Items considered food may be sourced from plants, animals or other categories such as fungus.

In this post, we have compiled a list best and funny Jokes on food that are very humorous and decent. You can share these nice collection of food sms Jokes text messages to your friends and colleagues.

We are quite sure that you will love this post, So let’s get started and don’t forget to subscribe to our Newsletter to keep track on our next post in this series.

1. McDonalds

Driving through Oklahoma, my husband and I went out of our way to stop at what was billed as the largest McDonald’s in the world.

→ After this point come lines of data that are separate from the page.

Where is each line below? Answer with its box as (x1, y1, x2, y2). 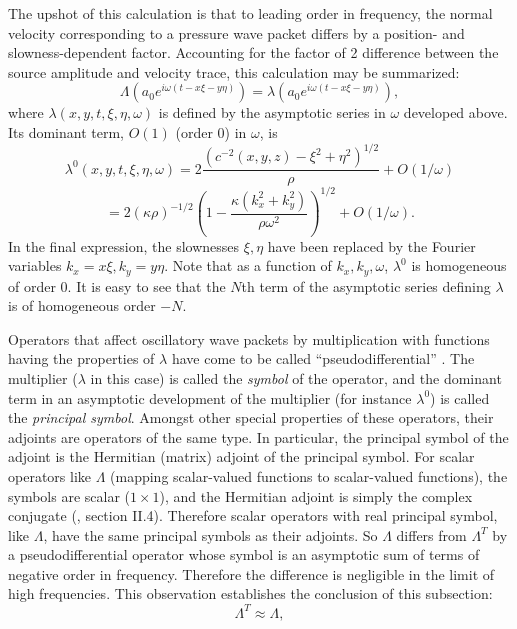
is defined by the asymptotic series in (158, 102, 386, 123)
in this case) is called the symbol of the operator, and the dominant (90, 367, 502, 388)
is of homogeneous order (8, 295, 156, 316)
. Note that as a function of (164, 255, 332, 276)
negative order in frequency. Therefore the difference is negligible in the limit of (8, 563, 495, 584)
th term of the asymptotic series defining (241, 275, 491, 296)
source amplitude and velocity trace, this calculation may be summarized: (8, 61, 460, 82)
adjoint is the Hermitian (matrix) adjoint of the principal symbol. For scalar (8, 446, 475, 467)
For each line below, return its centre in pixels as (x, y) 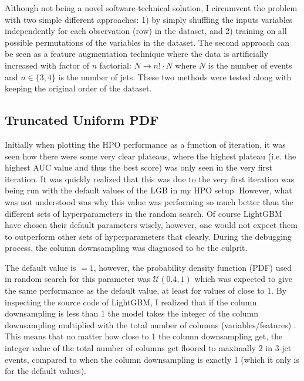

However, we were less than thrilled when an employee addressed everyone over the intercom: “Attention, world’s largest McDonald’s customers.

2. Do You Pray Before Eating?

The Sunday School Teacher asks, “Now, Johnny, tell me frankly do you say prayers before eating?”

“No sir,” Little Johnny replies, “I don’t have to, my mom is a good cook!”

3. God is Watching

The children were lined up in the cafeteria of a Catholic elementary school for lunch. At the head of the table was a large pile of apples. The nun made a note, and posted on the apple tray, “Take only one. God is watching.”

Moving further along the lunch line, at the other end of the table was a large pile of chocolate chip cookies. One child whispered to another, “Take all you want. God is watching the apples.

4. Ice Cream Knock Knocks

Knock! Knock!
Who’s there?
Ice cream!
Ice cream who?
Ice cream if you throw me in the cold, cold water!

Knock! Knock!
Who’s there?
Ice cream soda!
Ice cream soda who?
ICE CREAM SODA PEOPLE CAN HEAR ME…

Knock Knock
Who’s there?
Ice cream!
Ice cream who?
Ice cream of Jeannie!

5. Potato Jokes

Why did the potato cross the road?
He saw a fork up ahead.

How do you describe an angry potato?
Boiling Mad.

Why didn’t the mother potato want her daughter to marry the famous newscaster?
Because he was a commontater.

Why wouldn’t the reporter leave the mashed potatoes alone?
He desperately wanted a scoop.

What do you say to an angry 300-pound baked potato?
Anything, just butter him up.

What does a British potato say when it thinks something is wonderful?
It’s mashing!

What do you call a baby potato?
A small fry!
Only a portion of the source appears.